My birthday this week, and to adapt Housman slightly, now of my threescore years and ten, seventy will not come again. I’ve done the math and it doesn’t look good, nor am I entirely convinced by reassurances that seventy is the new twenty. So I thought I’d mark the occasion with one of my favourite poems by Robert Graves, which begins to take on a very personal note.
In case anyone is unfamiliar with the legend, Oisin was the son of the Irish hero Finn mac Cumhaill, leader of the Fianna. He was lured away to Tír na nÓg, the Land of the Young, by the beautiful Niamh, daughter of its king, but eventually wanted to see his own land and people again: he was given leave to do this, but warned he must on no account get down from his horse. But time passes differently in that country, and he returned to find a diminished Ireland and all the Fianna long dead.
The Broken Girth
Bravely fom Fairyland he rode, on furlough,
Astride a tall bay given him by the Queen
From whose couch he had leaped not a half-hour since,
Whose lilies-of-the-valley shone from his helm.
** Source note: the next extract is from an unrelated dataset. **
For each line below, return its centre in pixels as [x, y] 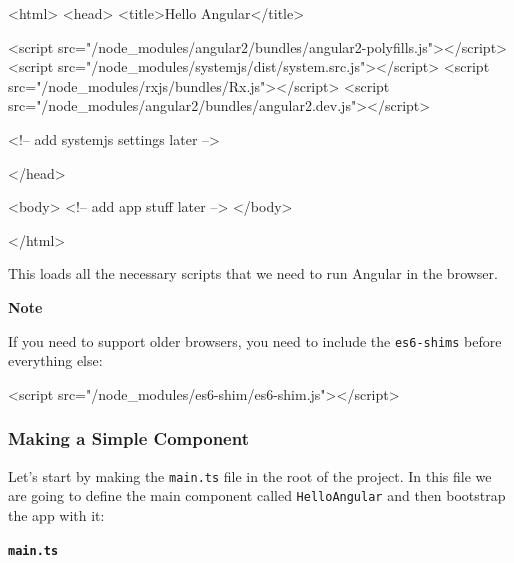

But alas, as he paused to assist five Ulstermen
Sweating to raise a recumbent Ogham pillar,
Breach of a saddle-girth tumbled Oisin
To common Irish earth. And at once, it is said,
Old age came on him with grief and frailty.
St Patrick asked: would he not confess the Christ? –
Which for that Lady’s sake he loathed to do,
But northward loyally turned his eyes in death.
It was Fenians bore the unshriven corpse away
For burial, keening.
Curse me all squint-eyed monks
Who misconstrue the passing of Finn’s son:
Old age, not Fairyland, was his delusion.